We live happily in the city – Brooklyn, to be exact – but whenever we head out of town into the great expanse of lawns, big-ass grills, backyards and double garages connected to the house (!), my husband and I get disoriented by our attraction to suburban life.

We start doing calculations to justify our existence in the crowded and expensive place where we reside:

Urban lifestyle = ten options of capoeira lessons for kids + late night delivery of Vietnamese food +/- the possibility of witnessing crazy and beautiful moments constantly = having your own damn swing set and not having to negotiate the politics of one tire swing in the park with John and Jane Public and their kids Jade and Jude + good public school options for all – a certain soul = Suburbs.

It’s a special form of calculus we do.

We’ve tossed the city vs. suburbs debate around at home and on road trips to visit family and friends in their houses with more than four rooms. It’s not as bad a dilemma for us as its torturous sister discussion: private vs. public schoolbut you can definitely drive yourself mad trying to figure out if you’re doing the best by your kids rather than holding on to something because you’re selfish.

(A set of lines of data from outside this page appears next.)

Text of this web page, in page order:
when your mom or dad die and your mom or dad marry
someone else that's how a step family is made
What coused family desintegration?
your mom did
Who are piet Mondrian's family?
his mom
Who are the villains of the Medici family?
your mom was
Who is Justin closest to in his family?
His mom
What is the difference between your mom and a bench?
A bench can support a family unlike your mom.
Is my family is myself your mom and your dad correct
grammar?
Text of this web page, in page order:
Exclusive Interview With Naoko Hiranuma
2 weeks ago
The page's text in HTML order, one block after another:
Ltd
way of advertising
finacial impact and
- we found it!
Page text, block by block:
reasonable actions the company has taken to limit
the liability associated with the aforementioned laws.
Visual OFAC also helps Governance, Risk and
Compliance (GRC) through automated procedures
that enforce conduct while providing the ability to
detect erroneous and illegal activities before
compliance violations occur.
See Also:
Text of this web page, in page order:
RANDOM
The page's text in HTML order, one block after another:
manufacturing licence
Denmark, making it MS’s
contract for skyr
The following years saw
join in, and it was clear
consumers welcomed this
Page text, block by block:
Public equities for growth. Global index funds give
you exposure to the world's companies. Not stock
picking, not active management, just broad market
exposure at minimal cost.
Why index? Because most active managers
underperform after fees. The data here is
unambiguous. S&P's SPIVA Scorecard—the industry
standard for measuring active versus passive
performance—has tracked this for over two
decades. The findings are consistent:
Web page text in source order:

So why do we like it here in the city? The convenience of having small kids in a densely populated place keeps us sane, for one. We’re talking play dates with other kids in our building in the dead of winter, a 24-hour deli on the corner and a superintendant that saves us the convenience of calling for a repairperson every time something goes haywire. We have neighbors and friends just outside the door to watch the kids if we need them. There is always something cool to check out with the kids – a concert, a museum, even just a walk down the street can be entertaining.

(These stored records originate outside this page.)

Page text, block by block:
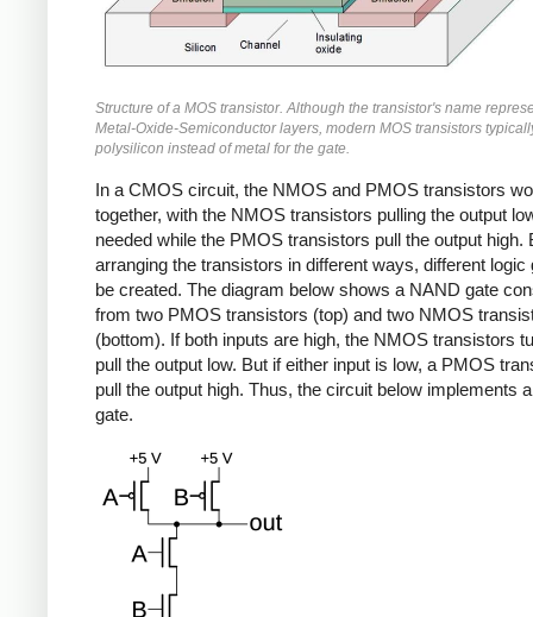
Structure of a MOS transistor. Although the transistor's name
Metal-Oxide-Semiconductor layers, modern MOS transistors
polysilicon instead of metal for the gate.
In a CMOS circuit, the NMOS and PMOS transistors
together, with the NMOS transistors pulling the output
needed while the PMOS transistors pull the output high.
arranging the transistors in different ways, different logic
be created. The diagram below shows a NAND gate
from two PMOS transistors (top) and two NMOS
(bottom). If both inputs are high, the NMOS transistors
pull the output low. But if either input is low, a PMOS
pull the output high. Thus, the circuit below implements
gate.
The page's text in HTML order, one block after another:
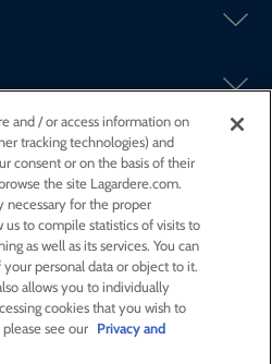
and / or access information on
tracking technologies) and
consent or on the basis of their
the site Lagardere.com.
necessary for the proper
to compile statistics of visits to
as well as its services. You can
personal data or object to it.
allows you to individually
cookies that you wish to
see our Privacy and
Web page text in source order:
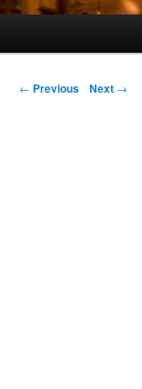
Post navigation
← Previous Next →
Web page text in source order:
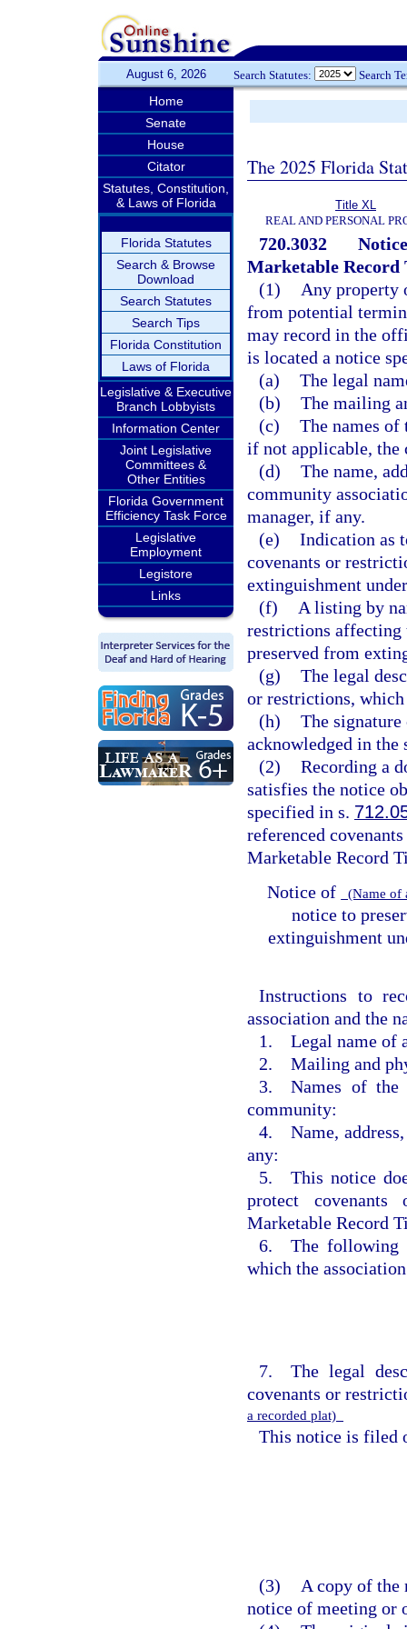
August 6, 2026 Search Statutes: Search
Home
Senate
House
Citator
Statutes, Constitution,
& Laws of Florida
Florida Statutes
Search & Browse
Download
Search Statutes
Search Tips
Florida Constitution
Laws of Florida
Legislative & Executive
Branch Lobbyists
Information Center
Joint Legislative
Committees &
Other Entities
Florida Government
Efficiency Task Force
Legislative
Employment
Legistore
Links
The 2025 Florida
Title XL
REAL AND PERSONAL
720.3032
Marketable Record
(1)
Any property
from potential
may record in the
is located a notice
(a) The legal
(b) The mailing
(c) The names
if not applicable, the
(d) The name,
community
manager, if any.
(e) Indication as
covenants or
extinguishment
(f)
A listing by
restrictions affecting
preserved from
(g) The legal
or restrictions, which
(h) The
acknowledged in the
(2) Recording a
satisfies the notice
specified in s.
referenced
Marketable Record
Notice of
(Name
notice to
extinguishment
Instructions to
association and the
1. Legal name of
2. Mailing and
3. Names of the
community:
4. Name, address,
any:
5. This notice
protect
Marketable Record
6. The following
which the
7. The legal
covenants or
a recorded plat)
This notice is filed
(3)
A copy of the
notice of meeting or
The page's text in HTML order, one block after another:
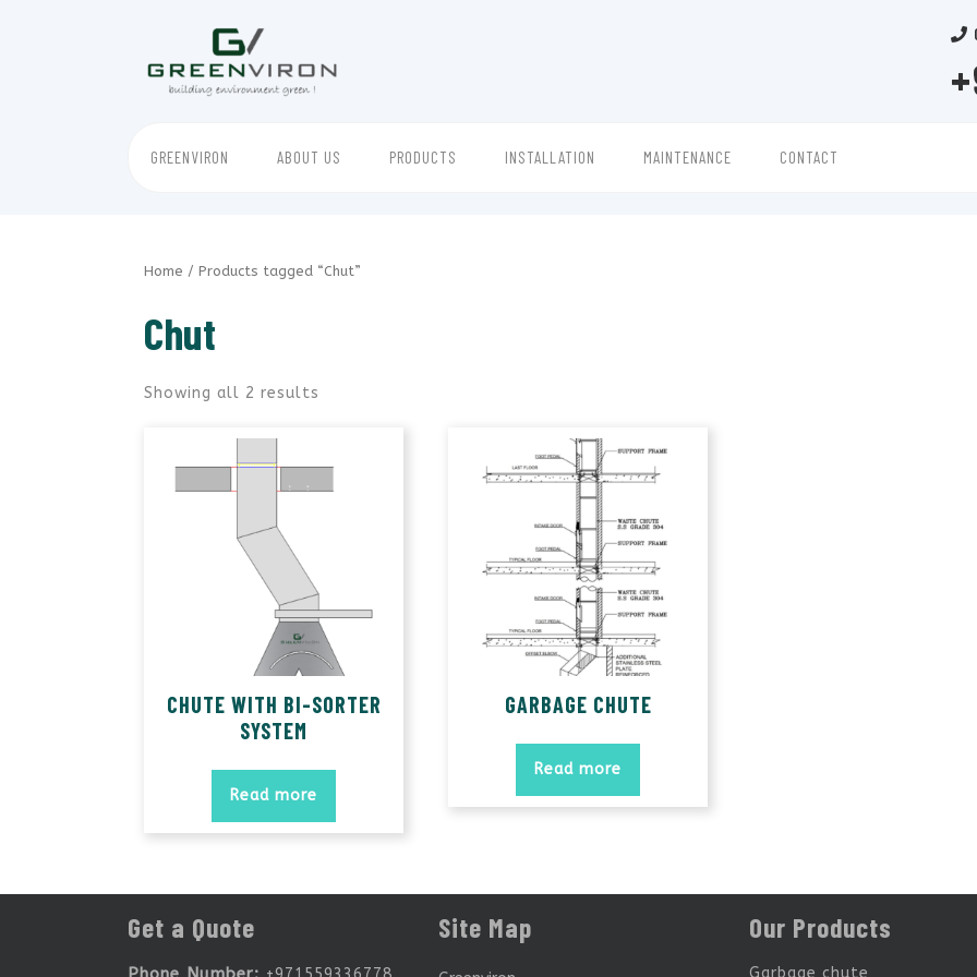
GREENVIRON ABOUT US PRODUCTS INSTALLATION MAINTENANCE CONTACT
Home / Products tagged “Chut”
Chut
Showing all 2 results
CHUTE WITH BI-SORTER
SYSTEM
Read more
GARBAGE CHUTE
Read more
Get a Quote Site Map Our Products
Garbage chute

However, as our kids get older, and certainly when summer arrives and the playgrounds are roasting and our city pools have intimidating rules, I see obvious benefits of living in the ’burbs – camping in the backyard, grilling on the patio and of being that much closer to hiking, biking and beaching. I get lifestyle envy for sure.

We often meet people who are happy they made the leap an hour or two out of town, but are almost uniformly wistful about missing the energy and the randomness of the city. Most seem to have a complex about leaving it behind. I understand how they must feel. Everything about having kids is a trade off and deciding what’s best for each family is absolutely dependent upon each one’s unique priorities.

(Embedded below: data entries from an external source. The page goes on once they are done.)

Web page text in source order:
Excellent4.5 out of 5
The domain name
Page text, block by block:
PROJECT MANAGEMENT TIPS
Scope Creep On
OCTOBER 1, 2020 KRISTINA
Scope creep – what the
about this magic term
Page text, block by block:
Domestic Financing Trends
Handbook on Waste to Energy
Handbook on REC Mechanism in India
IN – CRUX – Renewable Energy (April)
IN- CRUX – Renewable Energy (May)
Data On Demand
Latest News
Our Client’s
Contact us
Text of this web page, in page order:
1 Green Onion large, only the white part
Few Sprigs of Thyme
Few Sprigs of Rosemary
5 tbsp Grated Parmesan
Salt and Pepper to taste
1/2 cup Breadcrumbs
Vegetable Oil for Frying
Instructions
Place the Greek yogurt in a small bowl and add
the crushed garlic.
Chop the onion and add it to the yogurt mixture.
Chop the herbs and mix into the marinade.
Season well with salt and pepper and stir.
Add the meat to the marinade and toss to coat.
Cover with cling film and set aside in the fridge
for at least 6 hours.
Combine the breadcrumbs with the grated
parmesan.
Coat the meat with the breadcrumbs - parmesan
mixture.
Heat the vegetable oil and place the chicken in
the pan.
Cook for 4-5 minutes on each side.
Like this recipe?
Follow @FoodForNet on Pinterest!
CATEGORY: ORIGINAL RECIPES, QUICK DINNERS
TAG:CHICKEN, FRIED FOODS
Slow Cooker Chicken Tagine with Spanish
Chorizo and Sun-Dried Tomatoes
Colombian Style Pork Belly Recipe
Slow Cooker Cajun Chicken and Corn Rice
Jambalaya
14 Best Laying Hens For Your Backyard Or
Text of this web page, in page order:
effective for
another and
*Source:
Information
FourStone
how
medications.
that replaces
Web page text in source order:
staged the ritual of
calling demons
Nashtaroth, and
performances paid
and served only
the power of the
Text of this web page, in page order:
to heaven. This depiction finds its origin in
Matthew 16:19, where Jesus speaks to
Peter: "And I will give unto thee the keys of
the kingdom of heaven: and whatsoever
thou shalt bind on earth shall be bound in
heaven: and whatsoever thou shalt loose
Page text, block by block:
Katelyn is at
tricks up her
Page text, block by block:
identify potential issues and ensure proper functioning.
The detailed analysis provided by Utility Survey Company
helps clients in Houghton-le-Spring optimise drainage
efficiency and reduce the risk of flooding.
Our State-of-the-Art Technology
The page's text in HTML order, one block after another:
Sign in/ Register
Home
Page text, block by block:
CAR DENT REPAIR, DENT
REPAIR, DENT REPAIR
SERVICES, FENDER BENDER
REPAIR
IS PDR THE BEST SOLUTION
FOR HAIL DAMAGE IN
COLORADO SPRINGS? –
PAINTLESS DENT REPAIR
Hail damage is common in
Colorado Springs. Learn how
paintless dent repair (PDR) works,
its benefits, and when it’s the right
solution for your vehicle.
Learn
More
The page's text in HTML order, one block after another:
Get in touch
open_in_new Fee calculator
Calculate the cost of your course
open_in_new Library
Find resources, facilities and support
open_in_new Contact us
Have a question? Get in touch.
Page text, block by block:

I understand the convenience of having everything for your own family be your own. I get sparkling supermarkets with wide aisles. And I totally get wanting to be around grumpy and opinionated people breathing all over you on the street. I know you can expose your kids to many wonderful things when you live outside of a city.

But I think I’m kind of screwed because I am addicted to city life. I like feeling hyper-aware and on my toes. I love how the highest achievers co-exist here amongst the regular Joes, and the spirit that courses through the city’s veins. It’s grotesque, hilarious, inspiring and overwhelming all at once, and that vibration or energy, or whatever you want to call it, keeps me from being complacent. Not to mention the constant visual, aural and oral stimulation. (Though some of the smells I could do without.)

And I must be insane, but I want my kids to grow up with all that energy in their lives, and have the understanding that there is always something inspirational to look for every day. But also that there are problems and people who are helpless and lost, and that they exist right next to you on the train or in the next neighborhood over.

I do hope I still feel this energized about my home in five years when my kids are older and new challenges arise. We shall see. But, for now, I will enjoy simply visiting our friends and family in the ’burbs, trying to envision my very urban husband pushing a lawnmower or me driving a minivan to Costco. I’ve accepted that the grass is probably greener in the suburbs, but my heart – and family – belong to the city.